Wednesday, May 12, 2010

Apatheia and Acedia


Years ago I read two incredibly important books on desert spirituality. The first was Alan Jones' Soul Making: The Desert Way of Spirituality and the second was Belden Lane's The Solace of Fierce Landscapes. These two books have continued to shape the way I pray and think about the spiritual life in general and practice ministry in particular. In the May 18 issue of The Christian Century, an article by Lane entitled "Caring and not caring" reminds me why this is so.

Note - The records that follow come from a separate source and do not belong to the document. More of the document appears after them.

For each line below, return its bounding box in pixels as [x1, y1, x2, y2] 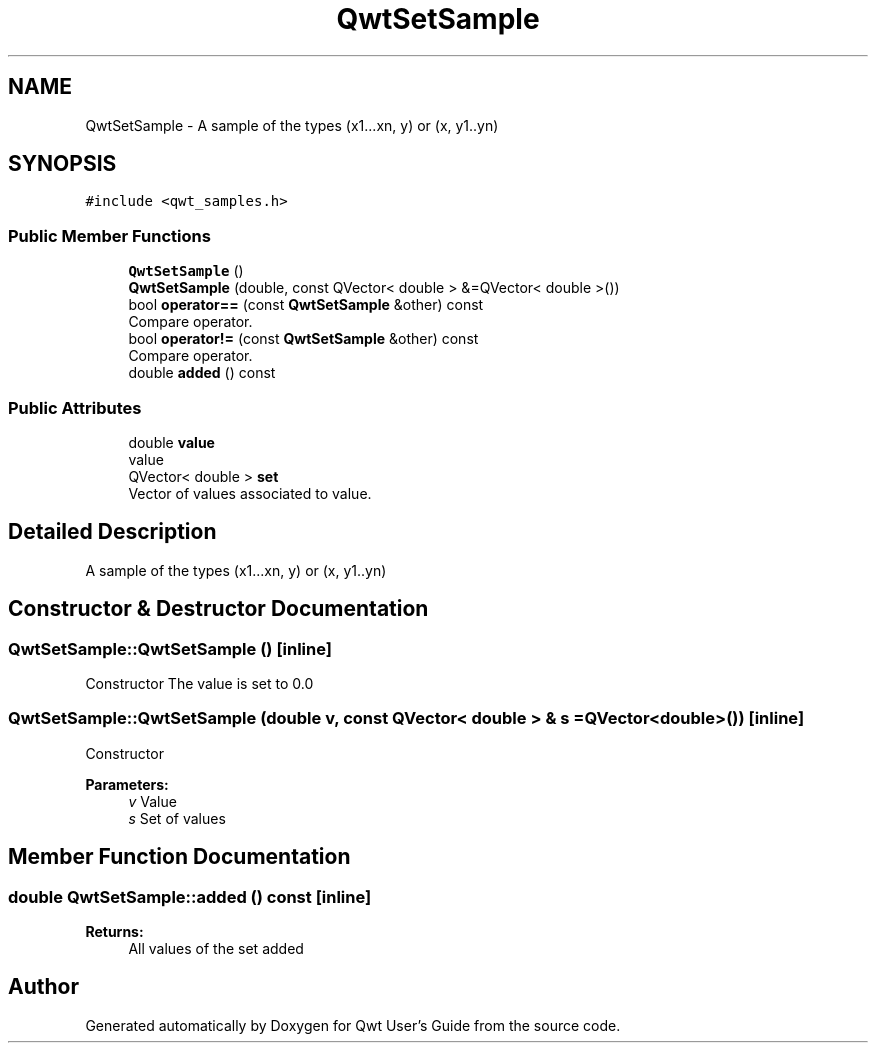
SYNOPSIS [8, 151, 117, 177]
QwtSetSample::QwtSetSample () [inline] [8, 638, 332, 659]
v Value [128, 792, 177, 810]
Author [8, 974, 79, 1000]
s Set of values [128, 809, 226, 827]
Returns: [85, 922, 144, 940]
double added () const [128, 364, 276, 382]
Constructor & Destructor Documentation [8, 596, 429, 622]
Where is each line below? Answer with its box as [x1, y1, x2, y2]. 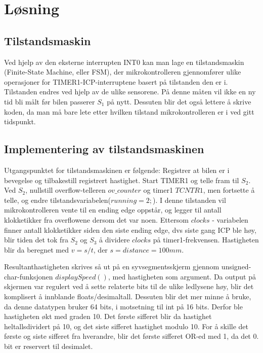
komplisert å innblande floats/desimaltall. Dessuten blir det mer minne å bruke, [4, 291, 251, 302]
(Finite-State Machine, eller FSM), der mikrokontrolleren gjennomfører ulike [4, 66, 241, 77]
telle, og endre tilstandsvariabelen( [4, 194, 111, 205]
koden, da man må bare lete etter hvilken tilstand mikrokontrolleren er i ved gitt [4, 106, 254, 117]
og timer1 [143, 185, 173, 195]
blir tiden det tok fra [4, 234, 68, 245]
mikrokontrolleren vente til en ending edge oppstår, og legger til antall [4, 204, 222, 215]
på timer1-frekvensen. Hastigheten [153, 234, 259, 245]
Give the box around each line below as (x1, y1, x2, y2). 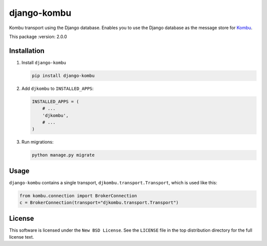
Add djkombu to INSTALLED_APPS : (21, 85, 94, 91)
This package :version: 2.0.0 (9, 34, 67, 40)
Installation (9, 46, 44, 55)
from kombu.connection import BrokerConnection (19, 193, 137, 199)
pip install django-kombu (32, 73, 95, 79)
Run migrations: (21, 139, 54, 145)
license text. (9, 234, 34, 240)
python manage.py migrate (32, 152, 95, 158)
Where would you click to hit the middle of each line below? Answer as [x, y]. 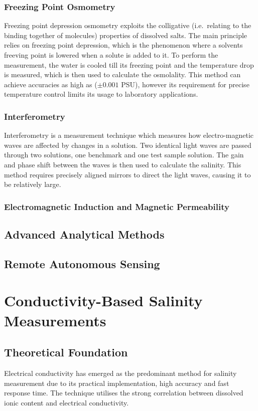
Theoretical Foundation [66, 352]
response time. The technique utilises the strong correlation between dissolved [124, 393]
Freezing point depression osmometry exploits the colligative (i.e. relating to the [128, 25]
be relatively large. [33, 184]
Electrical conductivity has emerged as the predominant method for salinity [120, 373]
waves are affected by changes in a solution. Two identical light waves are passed [128, 145]
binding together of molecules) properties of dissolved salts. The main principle [126, 35]
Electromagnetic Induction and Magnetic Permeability [117, 206]
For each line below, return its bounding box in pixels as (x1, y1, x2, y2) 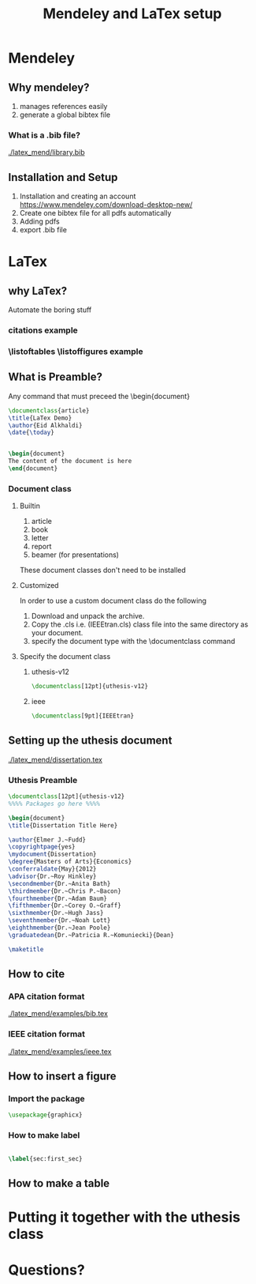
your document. (31, 628, 83, 638)
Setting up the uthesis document (8, 734, 173, 747)
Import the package (8, 1093, 85, 1104)
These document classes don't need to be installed (19, 566, 187, 575)
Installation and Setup (8, 171, 118, 184)
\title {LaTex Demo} (8, 414, 72, 422)
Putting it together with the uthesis (8, 1208, 241, 1226)
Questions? (8, 1261, 85, 1279)
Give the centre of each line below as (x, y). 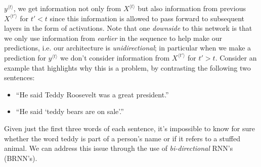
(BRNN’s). (21, 158)
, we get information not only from (67, 8)
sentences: (19, 77)
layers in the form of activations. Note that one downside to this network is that (128, 28)
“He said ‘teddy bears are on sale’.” (70, 111)
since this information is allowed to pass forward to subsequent (147, 18)
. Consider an (236, 57)
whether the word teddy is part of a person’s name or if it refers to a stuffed (122, 138)
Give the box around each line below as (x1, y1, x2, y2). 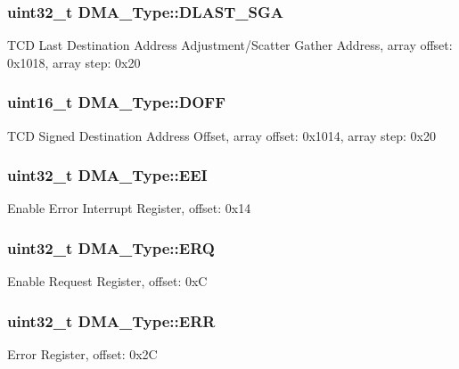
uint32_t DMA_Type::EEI (7, 164, 208, 186)
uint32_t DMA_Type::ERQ (7, 236, 215, 258)
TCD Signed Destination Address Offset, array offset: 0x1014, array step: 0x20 (7, 126, 436, 144)
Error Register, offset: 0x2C (7, 345, 158, 364)
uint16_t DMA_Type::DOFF (7, 91, 226, 113)
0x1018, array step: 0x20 (7, 53, 141, 71)
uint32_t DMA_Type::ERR (7, 309, 216, 332)
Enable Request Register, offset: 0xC (7, 272, 208, 291)
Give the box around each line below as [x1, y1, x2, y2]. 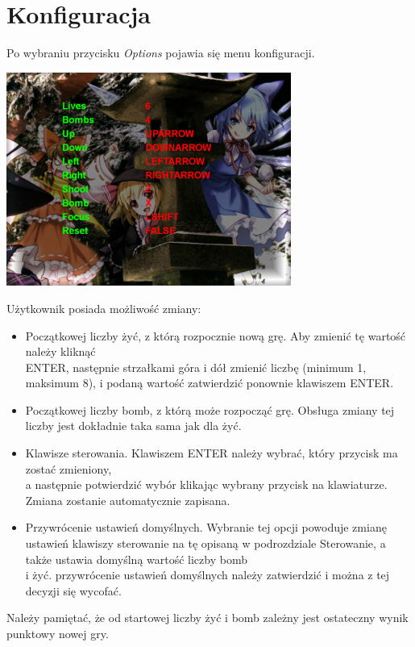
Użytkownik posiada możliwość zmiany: [6, 299, 201, 316]
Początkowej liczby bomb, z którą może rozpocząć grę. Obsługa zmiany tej [25, 401, 395, 418]
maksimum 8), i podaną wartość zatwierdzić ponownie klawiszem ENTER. [25, 374, 394, 391]
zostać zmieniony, [25, 460, 112, 477]
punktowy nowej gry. [6, 625, 109, 641]
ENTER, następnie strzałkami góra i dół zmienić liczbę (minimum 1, [25, 358, 367, 375]
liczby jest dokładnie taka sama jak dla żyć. [25, 417, 242, 434]
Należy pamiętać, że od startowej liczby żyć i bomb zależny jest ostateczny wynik [6, 609, 409, 626]
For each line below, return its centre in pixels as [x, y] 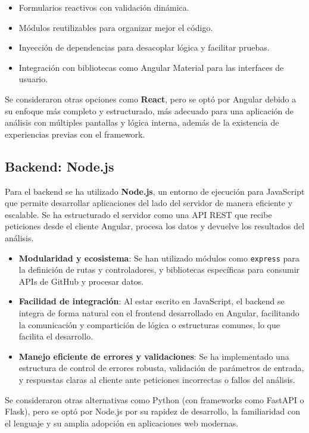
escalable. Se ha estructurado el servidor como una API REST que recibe [138, 214]
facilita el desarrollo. [56, 336]
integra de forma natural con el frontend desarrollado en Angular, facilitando [159, 312]
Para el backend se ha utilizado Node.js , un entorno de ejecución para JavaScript [155, 191]
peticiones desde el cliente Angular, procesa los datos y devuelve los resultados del [155, 226]
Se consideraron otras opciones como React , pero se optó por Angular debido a [151, 99]
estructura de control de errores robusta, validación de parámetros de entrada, [161, 368]
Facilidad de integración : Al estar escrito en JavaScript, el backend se [152, 301]
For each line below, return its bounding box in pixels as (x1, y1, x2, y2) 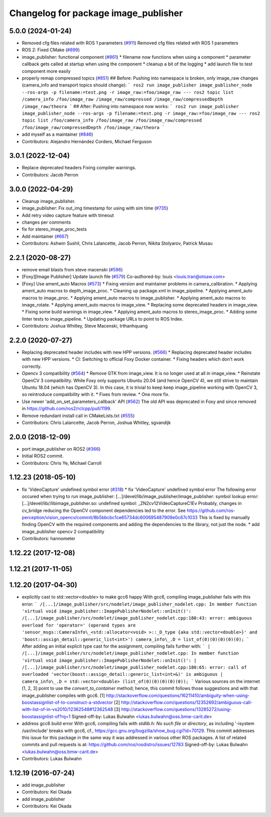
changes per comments (22, 219, 71, 225)
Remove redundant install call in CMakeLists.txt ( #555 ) (22, 413, 135, 419)
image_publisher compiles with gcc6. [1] (22, 692, 105, 698)
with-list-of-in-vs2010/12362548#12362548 (22, 706, 113, 712)
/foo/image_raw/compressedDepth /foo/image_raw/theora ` (22, 125, 165, 130)
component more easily (22, 68, 71, 74)
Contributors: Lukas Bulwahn (22, 756, 82, 762)
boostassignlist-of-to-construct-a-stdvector (22, 699, 113, 705)
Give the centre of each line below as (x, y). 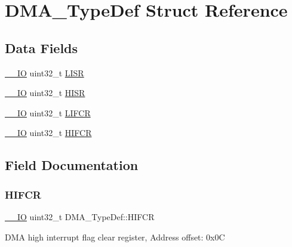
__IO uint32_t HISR (45, 93)
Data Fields (42, 47)
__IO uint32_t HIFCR (48, 133)
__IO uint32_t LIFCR (48, 112)
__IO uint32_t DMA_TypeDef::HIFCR (80, 216)
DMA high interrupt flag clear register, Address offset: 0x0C (115, 237)
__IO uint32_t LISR (44, 72)
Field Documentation (72, 165)
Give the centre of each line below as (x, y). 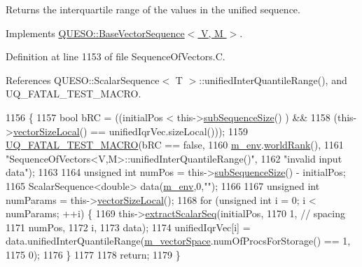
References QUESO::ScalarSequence (83, 80)
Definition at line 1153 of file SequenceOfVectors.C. (116, 56)
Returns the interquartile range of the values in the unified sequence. (153, 9)
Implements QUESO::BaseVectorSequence (95, 33)
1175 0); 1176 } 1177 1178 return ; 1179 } (93, 254)
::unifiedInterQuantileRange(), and (273, 80)
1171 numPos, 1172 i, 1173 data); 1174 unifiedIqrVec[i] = (128, 227)
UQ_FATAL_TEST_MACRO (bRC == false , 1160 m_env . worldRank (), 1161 (175, 145)
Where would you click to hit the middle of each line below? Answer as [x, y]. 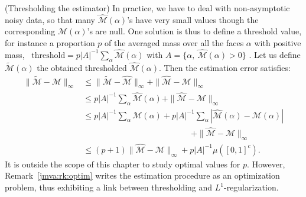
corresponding [30, 31]
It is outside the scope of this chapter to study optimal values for [123, 164]
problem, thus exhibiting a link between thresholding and [109, 187]
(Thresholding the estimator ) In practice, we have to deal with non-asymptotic [147, 8]
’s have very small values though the [193, 19]
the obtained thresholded [82, 67]
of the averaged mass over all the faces [174, 43]
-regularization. [251, 187]
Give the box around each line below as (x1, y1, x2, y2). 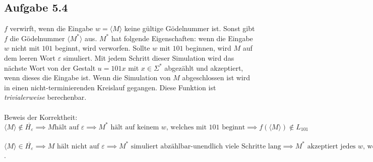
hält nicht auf (56, 142, 99, 150)
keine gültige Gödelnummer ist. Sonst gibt (124, 23, 255, 34)
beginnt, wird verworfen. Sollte (55, 43, 150, 53)
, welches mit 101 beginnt (166, 123, 245, 131)
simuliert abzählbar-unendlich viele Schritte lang (131, 142, 281, 150)
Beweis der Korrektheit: (4, 111, 78, 122)
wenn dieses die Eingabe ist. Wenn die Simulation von (4, 72, 171, 83)
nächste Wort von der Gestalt (4, 62, 96, 73)
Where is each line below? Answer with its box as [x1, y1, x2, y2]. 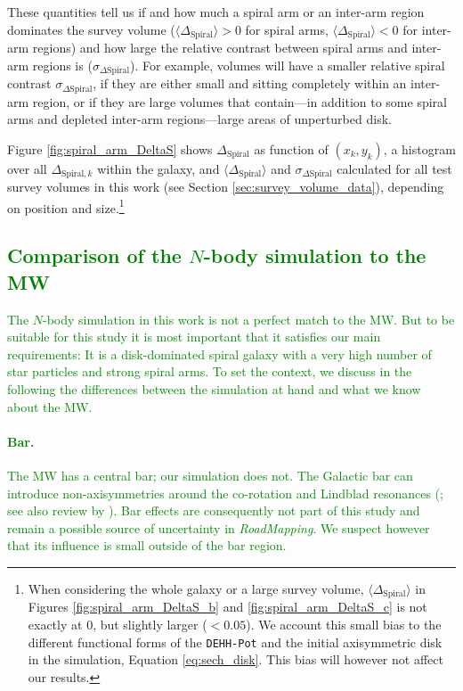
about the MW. [7, 397, 93, 415]
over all [7, 159, 47, 177]
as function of [254, 139, 329, 158]
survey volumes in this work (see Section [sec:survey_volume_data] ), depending [7, 177, 444, 196]
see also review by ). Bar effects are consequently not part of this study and [7, 501, 420, 520]
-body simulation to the [203, 242, 426, 269]
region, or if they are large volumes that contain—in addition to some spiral [32, 92, 447, 111]
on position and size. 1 [7, 195, 125, 217]
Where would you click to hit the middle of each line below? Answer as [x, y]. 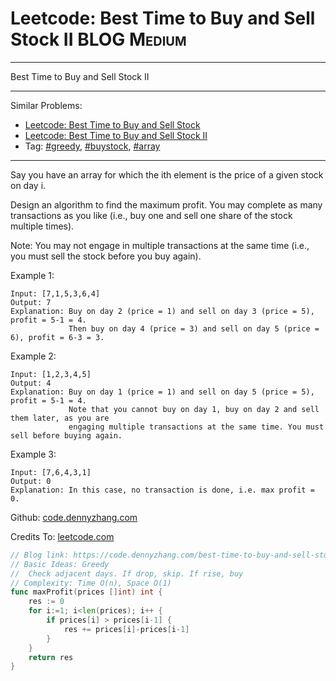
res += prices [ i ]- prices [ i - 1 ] [126, 629]
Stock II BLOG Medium [98, 39]
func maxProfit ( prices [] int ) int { [86, 592]
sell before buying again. [66, 435]
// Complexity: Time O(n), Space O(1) [91, 583]
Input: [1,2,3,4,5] [51, 374]
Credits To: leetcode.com [62, 536]
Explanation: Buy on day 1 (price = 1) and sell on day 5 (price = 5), [162, 392]
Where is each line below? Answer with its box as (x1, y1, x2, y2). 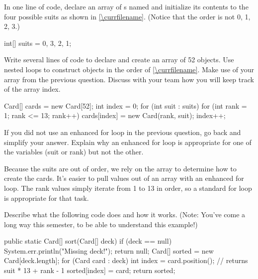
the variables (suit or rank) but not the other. (4, 146, 144, 157)
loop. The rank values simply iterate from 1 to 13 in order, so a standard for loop (4, 182, 252, 193)
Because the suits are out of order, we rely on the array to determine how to (4, 163, 237, 173)
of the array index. (4, 84, 61, 94)
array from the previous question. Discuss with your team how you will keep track (4, 74, 254, 84)
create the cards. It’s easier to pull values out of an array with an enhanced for (4, 173, 244, 183)
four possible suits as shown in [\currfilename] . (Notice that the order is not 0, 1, (4, 11, 251, 21)
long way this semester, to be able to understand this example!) (4, 219, 198, 229)
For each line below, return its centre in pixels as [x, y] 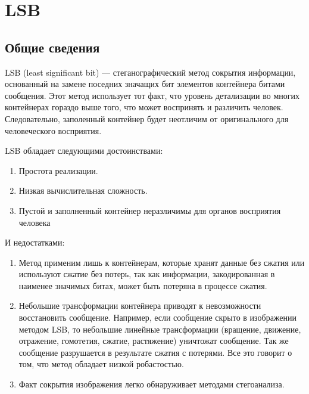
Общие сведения [52, 47]
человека [35, 222]
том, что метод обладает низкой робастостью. [101, 364]
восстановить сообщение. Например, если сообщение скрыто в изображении [158, 317]
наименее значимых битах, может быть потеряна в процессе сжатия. [143, 285]
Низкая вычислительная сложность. [83, 190]
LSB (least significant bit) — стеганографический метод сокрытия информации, [150, 72]
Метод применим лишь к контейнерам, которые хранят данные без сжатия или [162, 262]
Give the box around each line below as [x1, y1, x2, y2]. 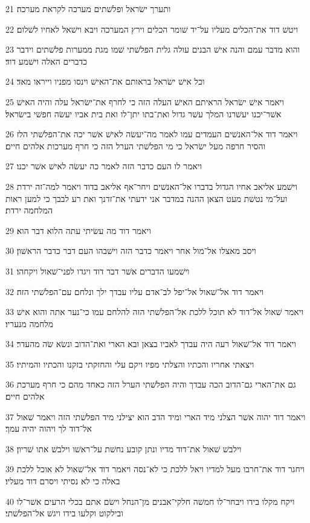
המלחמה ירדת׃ [5, 204, 53, 216]
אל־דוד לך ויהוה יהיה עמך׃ [5, 422, 92, 435]
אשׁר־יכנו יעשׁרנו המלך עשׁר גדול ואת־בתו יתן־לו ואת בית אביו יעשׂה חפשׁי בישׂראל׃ [5, 107, 282, 120]
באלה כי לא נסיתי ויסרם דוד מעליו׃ [5, 475, 120, 487]
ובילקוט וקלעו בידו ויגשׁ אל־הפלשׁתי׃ [5, 507, 123, 519]
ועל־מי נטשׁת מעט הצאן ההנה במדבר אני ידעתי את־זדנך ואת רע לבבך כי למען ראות [5, 192, 288, 204]
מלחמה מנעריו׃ [5, 317, 54, 330]
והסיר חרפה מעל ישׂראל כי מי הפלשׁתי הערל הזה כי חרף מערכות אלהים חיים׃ [5, 139, 266, 152]
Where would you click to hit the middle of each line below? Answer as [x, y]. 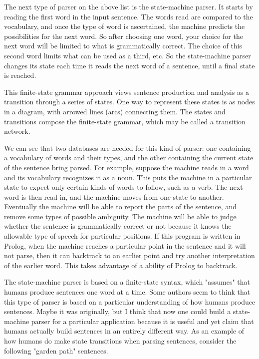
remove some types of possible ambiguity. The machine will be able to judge [120, 216]
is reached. [20, 75]
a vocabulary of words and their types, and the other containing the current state [129, 158]
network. [17, 131]
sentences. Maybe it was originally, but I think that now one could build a [118, 311]
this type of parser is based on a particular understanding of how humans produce [130, 301]
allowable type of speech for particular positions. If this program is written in [122, 236]
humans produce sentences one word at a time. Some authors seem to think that [127, 292]
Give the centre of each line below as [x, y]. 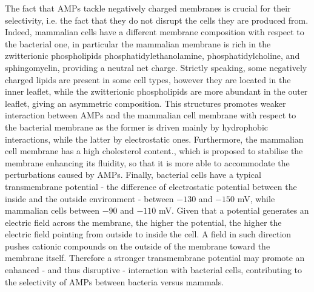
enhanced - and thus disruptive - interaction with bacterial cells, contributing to [154, 270]
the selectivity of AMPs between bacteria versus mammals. [115, 281]
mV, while [256, 198]
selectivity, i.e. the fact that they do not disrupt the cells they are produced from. [157, 20]
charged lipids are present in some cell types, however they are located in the [148, 79]
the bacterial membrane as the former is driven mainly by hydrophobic [137, 127]
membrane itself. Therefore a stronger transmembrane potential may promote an [155, 258]
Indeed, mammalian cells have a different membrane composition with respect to [155, 32]
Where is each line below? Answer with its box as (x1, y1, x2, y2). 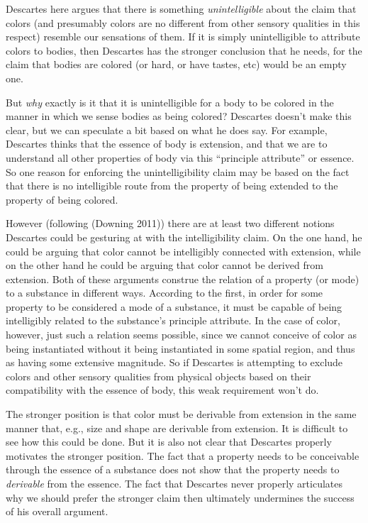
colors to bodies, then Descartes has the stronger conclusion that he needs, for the (6, 43, 362, 57)
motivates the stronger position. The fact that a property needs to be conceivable (6, 448, 359, 463)
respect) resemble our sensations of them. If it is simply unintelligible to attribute (6, 29, 360, 44)
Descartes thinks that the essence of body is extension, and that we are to (6, 136, 328, 151)
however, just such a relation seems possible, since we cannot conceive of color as (6, 327, 357, 342)
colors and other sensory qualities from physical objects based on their (6, 368, 311, 383)
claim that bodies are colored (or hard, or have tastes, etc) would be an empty (6, 57, 347, 72)
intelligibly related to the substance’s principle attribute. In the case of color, (6, 313, 340, 328)
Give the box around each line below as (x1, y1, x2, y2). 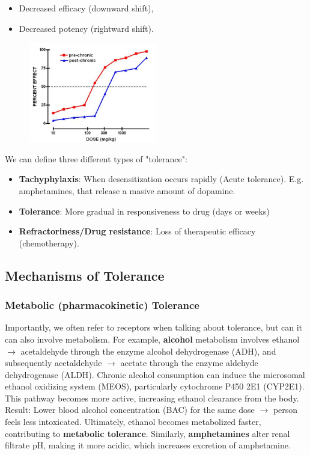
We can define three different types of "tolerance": (5, 152, 187, 165)
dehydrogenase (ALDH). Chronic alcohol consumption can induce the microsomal (5, 368, 305, 380)
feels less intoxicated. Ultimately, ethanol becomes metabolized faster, (5, 415, 261, 428)
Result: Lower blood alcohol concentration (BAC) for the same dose (5, 403, 255, 416)
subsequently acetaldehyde (5, 356, 102, 369)
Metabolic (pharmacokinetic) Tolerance (5, 298, 199, 313)
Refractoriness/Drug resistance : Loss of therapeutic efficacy (19, 225, 256, 237)
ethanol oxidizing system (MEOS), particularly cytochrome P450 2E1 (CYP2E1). (5, 380, 305, 392)
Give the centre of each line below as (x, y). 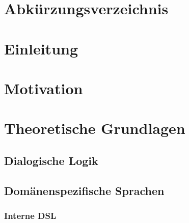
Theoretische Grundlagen (95, 128)
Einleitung (41, 48)
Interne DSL (30, 215)
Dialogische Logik (51, 160)
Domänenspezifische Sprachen (84, 190)
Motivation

In this article, Lane explores two very different kinds of indifference, apatheia and acedia - both rooted in the experience of the desert mothers and fathers of the early centuries of the Church's life. Apatheia is rooted in the experience of the desert itself and the wild fierceness of it's unforgiving harshness. The lack of water and food strips life to its bare essentials and it is that stripping down (not only for the desert Christians but one could argue for the Hebrews who wandered for forty years in Sinai many centuries earlier and for Christians who embrace the practices of Lent to this very day) that reveals what matters and what doesn't. We need to learn how to be indifferent to what is in the long run unimportant. So much of our worrying and bitterness and anxiety is about stuff that really doesn't matter. Apatheia is about learning to not care. This includes, as Lane reveals in his article about himself, worrying about what other people think about us, and the need for their approval. Of the desert Christians, he writes: "They went to the desert to learn not to care about what was unimportant, so as to begin to care about what really mattered." This leads, however, to the second kind of indifference - the temptation to acedia, an unholy indifference that obliterates any spiritual desire whatsoever. If we are not careful with our lives, we can get stuck in routine and flounder "in a self-absorbed paralysis of spiritual boredom." We can stop caring about anything at all. Wisdom of course, is found in discovering both how to care and not to care; in discerning what matters and what doesn't. Ultimately Lane reminds us that the wisdom of desert spirituality and all Christian prayer is to foster agape love. And so this line, which I think is worth pondering: "Apatheia is the ability to ignore what impedes our progress on the spiritual journey, acedia is the deadening lassitude that strikes when we're alone in the heat of the day, and agape is the freedom to love that is made possible by the one and destroyed by the other." Good stuff, I think - with so much to ponder.